> _Material provided_
* * * *

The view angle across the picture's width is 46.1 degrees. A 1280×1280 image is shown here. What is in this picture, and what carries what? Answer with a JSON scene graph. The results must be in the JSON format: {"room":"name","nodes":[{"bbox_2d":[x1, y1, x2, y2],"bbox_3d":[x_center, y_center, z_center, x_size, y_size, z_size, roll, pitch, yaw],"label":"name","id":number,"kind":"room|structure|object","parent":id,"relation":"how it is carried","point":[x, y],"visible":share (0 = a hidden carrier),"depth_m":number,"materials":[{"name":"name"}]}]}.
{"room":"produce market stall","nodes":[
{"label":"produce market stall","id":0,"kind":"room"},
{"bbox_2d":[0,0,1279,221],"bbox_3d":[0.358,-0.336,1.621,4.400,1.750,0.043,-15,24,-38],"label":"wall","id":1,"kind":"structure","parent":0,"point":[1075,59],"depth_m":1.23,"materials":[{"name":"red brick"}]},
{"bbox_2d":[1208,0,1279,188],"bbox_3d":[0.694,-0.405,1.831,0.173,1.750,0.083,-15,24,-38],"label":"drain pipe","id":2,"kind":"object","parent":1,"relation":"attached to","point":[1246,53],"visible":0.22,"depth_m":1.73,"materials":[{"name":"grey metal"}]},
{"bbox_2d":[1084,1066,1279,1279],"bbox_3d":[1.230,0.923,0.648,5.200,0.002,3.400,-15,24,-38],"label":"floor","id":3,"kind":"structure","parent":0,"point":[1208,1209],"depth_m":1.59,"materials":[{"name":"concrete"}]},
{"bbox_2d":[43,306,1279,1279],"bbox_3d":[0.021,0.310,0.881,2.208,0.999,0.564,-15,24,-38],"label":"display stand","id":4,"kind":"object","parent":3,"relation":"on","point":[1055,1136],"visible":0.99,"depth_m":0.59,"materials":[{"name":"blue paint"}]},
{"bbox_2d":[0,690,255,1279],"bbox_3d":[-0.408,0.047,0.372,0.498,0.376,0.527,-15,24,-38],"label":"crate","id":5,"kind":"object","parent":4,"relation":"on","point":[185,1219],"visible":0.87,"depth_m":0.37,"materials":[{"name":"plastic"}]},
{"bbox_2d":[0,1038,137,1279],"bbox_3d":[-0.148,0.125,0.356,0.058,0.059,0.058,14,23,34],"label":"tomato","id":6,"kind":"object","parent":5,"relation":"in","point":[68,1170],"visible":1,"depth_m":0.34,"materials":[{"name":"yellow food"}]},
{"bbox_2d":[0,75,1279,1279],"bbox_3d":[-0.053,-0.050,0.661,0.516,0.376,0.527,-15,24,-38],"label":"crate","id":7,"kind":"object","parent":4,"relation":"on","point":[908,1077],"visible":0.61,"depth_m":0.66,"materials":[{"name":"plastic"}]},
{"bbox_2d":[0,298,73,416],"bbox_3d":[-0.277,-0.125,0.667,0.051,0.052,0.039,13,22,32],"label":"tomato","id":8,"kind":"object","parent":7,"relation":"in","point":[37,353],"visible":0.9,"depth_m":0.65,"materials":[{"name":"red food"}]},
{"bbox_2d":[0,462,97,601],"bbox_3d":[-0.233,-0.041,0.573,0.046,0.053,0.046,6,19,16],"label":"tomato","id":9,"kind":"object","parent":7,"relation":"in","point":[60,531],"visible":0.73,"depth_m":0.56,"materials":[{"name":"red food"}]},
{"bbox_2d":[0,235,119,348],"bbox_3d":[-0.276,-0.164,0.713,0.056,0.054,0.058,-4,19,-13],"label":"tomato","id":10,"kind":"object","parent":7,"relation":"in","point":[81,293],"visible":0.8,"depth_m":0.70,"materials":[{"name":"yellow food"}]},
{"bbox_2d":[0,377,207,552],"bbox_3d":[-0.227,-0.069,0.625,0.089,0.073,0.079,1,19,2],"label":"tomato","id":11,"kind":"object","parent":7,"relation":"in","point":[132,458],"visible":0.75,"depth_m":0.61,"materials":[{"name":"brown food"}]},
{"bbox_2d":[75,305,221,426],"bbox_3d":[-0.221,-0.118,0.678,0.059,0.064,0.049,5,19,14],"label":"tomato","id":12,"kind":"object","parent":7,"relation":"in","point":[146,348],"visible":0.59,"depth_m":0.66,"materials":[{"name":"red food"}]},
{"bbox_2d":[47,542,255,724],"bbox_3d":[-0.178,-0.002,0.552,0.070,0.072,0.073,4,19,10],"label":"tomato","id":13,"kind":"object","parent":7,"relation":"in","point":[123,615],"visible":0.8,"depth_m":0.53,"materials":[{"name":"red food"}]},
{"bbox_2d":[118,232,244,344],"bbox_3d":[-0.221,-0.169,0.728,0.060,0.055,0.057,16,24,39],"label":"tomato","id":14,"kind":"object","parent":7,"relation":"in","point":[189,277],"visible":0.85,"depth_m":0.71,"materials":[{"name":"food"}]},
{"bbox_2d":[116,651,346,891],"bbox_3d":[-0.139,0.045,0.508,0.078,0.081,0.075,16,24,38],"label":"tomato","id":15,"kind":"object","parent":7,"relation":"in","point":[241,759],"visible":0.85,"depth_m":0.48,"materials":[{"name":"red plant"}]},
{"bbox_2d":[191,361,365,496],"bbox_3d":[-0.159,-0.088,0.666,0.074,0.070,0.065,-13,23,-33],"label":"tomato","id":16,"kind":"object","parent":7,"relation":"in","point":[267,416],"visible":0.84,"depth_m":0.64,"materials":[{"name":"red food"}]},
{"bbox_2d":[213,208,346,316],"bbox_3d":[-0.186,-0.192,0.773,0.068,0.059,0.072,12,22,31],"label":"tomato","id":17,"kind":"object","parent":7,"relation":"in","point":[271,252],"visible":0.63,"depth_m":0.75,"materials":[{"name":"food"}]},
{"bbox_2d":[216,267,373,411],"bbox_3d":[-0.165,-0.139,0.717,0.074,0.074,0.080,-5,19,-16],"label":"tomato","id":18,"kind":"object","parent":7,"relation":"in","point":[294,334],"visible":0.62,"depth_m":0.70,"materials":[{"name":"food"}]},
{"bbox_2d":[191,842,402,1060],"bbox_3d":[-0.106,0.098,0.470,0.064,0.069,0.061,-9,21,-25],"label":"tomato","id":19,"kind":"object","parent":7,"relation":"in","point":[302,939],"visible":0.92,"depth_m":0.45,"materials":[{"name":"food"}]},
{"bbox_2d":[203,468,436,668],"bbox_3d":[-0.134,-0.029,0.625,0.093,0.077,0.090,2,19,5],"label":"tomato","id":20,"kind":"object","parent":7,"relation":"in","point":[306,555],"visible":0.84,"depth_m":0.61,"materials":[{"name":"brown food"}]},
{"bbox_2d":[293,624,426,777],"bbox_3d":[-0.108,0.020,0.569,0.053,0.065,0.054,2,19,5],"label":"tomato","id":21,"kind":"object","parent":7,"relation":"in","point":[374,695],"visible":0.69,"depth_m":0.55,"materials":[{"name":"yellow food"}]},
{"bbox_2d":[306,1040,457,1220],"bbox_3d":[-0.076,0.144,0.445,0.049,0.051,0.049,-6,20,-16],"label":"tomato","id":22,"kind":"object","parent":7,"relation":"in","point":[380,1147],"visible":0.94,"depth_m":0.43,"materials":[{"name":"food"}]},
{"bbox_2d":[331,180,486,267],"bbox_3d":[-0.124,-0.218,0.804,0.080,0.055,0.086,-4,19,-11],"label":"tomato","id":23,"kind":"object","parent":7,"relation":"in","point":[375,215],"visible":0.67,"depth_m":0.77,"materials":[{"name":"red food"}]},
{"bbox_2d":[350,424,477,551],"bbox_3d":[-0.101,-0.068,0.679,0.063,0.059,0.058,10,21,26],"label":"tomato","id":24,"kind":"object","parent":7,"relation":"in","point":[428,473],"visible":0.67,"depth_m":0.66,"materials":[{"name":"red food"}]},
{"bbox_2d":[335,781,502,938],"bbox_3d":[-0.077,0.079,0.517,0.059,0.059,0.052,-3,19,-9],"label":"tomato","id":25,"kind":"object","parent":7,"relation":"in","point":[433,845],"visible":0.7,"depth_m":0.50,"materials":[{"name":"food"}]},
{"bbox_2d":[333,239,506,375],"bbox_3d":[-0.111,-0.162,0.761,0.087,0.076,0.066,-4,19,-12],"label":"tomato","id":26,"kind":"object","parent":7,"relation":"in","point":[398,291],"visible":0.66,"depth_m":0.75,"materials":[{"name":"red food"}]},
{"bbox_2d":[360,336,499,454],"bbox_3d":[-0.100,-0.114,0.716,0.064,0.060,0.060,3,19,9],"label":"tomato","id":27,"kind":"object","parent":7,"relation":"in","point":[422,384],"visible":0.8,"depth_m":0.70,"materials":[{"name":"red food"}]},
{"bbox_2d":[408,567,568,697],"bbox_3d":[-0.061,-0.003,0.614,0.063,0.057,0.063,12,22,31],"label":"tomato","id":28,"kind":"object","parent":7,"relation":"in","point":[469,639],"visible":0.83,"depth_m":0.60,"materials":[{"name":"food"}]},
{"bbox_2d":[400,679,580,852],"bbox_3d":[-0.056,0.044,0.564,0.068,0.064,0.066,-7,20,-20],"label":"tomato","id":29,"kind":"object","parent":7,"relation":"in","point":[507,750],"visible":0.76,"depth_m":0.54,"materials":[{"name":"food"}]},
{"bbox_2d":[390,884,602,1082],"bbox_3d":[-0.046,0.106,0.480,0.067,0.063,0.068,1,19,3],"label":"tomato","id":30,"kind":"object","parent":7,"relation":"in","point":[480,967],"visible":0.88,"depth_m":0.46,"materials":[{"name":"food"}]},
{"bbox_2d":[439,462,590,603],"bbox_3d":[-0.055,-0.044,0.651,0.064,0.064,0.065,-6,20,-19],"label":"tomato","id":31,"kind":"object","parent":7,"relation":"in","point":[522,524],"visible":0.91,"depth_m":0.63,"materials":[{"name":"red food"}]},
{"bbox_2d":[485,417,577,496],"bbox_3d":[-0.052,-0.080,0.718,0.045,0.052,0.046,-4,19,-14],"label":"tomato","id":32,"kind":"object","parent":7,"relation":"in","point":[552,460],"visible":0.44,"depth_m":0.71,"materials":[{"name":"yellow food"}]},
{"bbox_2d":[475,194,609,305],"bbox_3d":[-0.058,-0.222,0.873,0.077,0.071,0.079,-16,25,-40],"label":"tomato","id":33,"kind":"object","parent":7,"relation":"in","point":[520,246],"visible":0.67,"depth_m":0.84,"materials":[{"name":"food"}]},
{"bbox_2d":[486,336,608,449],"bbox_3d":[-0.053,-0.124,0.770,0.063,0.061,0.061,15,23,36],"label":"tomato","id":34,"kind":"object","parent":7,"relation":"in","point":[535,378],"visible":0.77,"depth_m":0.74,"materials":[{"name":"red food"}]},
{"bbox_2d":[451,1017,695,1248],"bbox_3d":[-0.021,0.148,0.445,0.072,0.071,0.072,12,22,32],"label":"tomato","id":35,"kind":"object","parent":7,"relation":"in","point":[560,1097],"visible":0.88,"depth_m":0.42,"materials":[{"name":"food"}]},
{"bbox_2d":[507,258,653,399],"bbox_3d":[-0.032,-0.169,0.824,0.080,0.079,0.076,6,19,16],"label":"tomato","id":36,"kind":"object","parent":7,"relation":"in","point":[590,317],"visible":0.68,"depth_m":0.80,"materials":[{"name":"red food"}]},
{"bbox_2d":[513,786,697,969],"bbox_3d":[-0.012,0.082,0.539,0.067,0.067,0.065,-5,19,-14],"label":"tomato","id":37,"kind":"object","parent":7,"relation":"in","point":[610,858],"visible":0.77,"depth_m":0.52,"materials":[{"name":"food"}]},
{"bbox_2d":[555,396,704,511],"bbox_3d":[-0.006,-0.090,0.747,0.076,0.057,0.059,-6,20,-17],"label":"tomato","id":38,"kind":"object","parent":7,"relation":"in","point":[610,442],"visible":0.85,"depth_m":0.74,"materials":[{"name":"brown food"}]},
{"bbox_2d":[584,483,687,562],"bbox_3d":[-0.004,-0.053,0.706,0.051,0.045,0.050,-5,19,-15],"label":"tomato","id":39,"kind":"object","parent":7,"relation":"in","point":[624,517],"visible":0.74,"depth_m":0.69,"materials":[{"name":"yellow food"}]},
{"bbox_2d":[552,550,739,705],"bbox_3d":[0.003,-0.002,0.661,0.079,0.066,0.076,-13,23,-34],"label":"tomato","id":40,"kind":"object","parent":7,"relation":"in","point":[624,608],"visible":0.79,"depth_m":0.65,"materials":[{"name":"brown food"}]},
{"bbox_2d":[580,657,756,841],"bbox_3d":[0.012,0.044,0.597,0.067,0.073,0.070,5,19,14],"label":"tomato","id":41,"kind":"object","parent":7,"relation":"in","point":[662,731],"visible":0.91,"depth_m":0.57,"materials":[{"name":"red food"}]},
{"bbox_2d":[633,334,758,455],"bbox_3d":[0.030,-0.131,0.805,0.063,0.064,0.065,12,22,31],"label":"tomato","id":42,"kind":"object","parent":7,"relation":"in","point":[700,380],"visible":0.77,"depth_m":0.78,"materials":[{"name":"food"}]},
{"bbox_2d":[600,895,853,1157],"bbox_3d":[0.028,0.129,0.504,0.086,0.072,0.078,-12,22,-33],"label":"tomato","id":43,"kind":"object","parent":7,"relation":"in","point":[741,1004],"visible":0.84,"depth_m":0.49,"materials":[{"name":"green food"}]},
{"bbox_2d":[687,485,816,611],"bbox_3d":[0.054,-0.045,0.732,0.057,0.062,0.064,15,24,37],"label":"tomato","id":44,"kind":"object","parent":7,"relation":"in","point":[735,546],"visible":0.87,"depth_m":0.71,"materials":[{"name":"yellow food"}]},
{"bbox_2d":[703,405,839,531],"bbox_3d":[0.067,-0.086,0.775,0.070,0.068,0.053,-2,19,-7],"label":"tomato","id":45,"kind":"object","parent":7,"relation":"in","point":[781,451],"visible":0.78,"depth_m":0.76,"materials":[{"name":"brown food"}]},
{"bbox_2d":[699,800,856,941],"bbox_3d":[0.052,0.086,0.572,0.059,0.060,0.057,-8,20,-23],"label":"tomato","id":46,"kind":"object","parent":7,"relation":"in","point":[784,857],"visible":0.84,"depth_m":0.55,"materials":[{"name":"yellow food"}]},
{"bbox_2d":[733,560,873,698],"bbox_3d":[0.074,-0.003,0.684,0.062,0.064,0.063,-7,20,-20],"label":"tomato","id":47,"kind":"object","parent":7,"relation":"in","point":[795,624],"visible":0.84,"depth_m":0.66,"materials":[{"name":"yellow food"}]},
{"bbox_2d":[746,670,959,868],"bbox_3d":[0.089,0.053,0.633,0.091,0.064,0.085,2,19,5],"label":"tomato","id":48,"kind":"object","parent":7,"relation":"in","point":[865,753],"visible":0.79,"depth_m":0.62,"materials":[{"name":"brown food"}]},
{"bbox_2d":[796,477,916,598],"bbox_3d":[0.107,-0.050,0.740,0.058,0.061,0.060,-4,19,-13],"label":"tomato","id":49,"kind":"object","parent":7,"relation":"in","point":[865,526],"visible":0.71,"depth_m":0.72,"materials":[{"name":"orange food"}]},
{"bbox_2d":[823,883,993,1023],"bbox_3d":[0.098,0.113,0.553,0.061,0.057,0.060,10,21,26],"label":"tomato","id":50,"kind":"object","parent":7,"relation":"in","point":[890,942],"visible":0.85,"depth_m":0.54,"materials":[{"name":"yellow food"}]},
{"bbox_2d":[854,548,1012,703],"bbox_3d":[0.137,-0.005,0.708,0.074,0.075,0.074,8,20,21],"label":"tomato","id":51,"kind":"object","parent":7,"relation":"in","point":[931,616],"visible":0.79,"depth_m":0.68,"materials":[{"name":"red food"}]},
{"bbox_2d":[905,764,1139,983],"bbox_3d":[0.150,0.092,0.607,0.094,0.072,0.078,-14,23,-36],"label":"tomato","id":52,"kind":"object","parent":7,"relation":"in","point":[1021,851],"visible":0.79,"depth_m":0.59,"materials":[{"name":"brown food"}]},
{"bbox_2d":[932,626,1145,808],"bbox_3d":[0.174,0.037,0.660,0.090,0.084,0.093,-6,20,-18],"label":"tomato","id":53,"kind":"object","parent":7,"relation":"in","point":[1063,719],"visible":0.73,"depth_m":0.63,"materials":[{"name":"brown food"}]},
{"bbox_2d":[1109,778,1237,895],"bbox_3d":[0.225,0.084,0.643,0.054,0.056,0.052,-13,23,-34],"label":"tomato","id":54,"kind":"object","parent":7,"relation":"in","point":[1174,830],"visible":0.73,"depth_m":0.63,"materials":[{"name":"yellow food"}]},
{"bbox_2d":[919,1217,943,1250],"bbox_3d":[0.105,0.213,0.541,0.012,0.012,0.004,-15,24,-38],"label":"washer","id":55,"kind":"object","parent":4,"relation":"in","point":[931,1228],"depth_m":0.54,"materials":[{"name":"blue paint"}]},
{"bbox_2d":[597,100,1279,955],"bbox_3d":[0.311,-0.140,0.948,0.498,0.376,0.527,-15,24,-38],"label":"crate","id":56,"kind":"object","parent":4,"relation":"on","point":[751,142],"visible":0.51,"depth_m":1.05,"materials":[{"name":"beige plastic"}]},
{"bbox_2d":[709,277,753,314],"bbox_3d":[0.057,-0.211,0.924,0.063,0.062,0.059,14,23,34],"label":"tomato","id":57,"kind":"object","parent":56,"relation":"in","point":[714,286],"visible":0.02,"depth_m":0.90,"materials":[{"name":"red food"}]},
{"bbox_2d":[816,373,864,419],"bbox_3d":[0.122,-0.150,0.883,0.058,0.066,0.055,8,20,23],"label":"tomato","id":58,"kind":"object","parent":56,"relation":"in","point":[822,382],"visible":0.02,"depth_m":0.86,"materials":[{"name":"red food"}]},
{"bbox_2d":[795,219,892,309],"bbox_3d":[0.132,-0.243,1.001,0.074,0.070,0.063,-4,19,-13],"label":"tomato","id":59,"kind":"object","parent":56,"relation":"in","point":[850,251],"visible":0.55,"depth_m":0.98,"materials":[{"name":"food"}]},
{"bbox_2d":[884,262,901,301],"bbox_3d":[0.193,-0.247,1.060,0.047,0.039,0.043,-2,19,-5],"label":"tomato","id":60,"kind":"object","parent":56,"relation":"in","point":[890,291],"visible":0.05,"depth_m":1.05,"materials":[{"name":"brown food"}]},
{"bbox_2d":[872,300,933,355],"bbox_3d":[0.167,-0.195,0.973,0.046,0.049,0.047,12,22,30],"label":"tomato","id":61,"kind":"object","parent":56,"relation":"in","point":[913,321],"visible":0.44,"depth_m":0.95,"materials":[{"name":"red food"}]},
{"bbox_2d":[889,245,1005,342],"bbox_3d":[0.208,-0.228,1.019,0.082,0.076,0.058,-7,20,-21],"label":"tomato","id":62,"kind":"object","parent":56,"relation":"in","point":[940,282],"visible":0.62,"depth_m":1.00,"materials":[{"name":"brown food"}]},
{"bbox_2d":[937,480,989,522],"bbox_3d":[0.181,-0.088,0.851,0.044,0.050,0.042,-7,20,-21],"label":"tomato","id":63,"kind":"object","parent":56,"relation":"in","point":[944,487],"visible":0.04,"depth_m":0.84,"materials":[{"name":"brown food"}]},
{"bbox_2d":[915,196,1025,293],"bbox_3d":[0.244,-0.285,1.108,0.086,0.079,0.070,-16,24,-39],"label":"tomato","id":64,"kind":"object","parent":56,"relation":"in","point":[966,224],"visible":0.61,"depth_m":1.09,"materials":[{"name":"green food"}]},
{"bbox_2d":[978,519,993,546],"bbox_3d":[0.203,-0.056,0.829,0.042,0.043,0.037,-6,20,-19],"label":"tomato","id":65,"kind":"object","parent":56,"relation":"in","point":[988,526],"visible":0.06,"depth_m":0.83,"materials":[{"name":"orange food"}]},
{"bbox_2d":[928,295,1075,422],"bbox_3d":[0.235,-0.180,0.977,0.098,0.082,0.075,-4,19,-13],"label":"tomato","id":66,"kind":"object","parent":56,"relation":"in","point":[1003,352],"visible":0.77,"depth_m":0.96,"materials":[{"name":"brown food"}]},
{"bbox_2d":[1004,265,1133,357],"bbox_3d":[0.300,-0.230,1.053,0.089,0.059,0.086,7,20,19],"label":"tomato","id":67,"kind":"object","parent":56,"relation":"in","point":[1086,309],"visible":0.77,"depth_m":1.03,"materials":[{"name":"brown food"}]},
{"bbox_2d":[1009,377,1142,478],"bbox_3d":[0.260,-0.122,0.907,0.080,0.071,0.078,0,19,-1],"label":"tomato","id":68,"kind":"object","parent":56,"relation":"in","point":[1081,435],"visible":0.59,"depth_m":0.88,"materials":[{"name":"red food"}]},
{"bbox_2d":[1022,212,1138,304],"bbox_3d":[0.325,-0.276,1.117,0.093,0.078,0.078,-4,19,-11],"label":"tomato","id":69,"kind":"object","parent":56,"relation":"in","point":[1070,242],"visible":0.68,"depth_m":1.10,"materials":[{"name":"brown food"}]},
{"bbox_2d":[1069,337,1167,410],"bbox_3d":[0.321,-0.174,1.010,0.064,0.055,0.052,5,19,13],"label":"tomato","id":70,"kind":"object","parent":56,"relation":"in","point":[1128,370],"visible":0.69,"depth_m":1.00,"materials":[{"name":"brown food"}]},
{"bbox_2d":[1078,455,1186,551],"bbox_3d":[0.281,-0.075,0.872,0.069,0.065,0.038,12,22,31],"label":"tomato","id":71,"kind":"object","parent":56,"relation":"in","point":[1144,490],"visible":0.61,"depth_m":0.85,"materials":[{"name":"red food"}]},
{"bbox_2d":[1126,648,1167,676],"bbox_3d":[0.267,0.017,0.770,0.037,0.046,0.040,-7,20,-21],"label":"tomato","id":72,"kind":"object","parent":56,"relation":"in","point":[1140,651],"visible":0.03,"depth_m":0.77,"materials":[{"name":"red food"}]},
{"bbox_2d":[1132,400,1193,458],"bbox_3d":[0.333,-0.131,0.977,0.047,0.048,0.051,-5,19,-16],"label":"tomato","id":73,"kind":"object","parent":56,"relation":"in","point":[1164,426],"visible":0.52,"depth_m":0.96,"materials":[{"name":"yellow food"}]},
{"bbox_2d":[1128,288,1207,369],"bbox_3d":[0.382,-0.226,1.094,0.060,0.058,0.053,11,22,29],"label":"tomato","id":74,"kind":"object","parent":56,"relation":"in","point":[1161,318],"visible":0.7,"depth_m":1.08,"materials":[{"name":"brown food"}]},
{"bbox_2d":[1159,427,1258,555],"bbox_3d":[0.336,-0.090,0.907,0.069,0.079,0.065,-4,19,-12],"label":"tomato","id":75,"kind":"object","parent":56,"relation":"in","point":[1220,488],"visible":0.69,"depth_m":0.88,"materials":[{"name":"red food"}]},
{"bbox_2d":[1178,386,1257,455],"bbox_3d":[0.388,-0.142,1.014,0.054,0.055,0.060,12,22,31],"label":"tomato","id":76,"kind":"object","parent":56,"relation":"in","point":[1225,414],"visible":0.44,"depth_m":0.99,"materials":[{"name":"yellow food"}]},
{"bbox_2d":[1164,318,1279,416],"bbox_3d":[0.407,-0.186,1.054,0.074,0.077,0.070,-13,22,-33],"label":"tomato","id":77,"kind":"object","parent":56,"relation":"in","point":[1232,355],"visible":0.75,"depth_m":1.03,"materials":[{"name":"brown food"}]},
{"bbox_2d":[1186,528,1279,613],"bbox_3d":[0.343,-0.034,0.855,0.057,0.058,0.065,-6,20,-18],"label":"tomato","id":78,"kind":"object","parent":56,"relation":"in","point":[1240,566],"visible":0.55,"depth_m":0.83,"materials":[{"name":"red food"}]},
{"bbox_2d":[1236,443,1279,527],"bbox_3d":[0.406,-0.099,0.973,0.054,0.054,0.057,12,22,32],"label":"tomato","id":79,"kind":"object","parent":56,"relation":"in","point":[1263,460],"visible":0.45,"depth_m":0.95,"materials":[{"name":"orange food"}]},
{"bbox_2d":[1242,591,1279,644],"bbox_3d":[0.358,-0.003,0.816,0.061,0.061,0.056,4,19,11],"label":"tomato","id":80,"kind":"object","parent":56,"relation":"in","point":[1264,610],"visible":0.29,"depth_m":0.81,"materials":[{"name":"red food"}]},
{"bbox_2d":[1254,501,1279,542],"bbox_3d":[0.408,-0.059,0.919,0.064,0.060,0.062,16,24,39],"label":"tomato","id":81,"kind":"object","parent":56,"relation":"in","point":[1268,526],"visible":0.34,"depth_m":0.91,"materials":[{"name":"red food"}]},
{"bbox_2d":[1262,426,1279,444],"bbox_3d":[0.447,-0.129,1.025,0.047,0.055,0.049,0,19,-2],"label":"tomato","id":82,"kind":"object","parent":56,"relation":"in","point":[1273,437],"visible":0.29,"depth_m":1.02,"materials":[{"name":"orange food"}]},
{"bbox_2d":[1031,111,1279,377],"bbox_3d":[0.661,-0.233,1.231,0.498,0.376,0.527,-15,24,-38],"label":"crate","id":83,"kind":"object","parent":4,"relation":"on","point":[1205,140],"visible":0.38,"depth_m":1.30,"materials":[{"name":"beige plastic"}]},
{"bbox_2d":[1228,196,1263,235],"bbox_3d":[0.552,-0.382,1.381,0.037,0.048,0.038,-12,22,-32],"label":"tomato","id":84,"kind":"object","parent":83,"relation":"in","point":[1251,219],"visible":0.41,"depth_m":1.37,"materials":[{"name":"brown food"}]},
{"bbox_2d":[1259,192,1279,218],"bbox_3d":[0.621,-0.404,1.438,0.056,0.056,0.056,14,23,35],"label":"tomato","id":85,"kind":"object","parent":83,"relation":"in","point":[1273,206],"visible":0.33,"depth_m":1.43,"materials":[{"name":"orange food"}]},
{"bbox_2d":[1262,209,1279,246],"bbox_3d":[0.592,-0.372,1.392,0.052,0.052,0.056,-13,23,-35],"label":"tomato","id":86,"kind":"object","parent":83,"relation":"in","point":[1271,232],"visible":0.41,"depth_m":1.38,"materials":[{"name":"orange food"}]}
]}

* * * *

> _Work instructions_
Copy out every line of the material above that mentions the word "paint".

> _Exercise response_
{"bbox_2d":[43,306,1279,1279],"bbox_3d":[0.021,0.310,0.881,2.208,0.999,0.564,-15,24,-38],"label":"display stand","id":4,"kind":"object","parent":3,"relation":"on","point":[1055,1136],"visible":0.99,"depth_m":0.59,"materials":[{"name":"blue paint"}]},
{"bbox_2d":[919,1217,943,1250],"bbox_3d":[0.105,0.213,0.541,0.012,0.012,0.004,-15,24,-38],"label":"washer","id":55,"kind":"object","parent":4,"relation":"in","point":[931,1228],"depth_m":0.54,"materials":[{"name":"blue paint"}]},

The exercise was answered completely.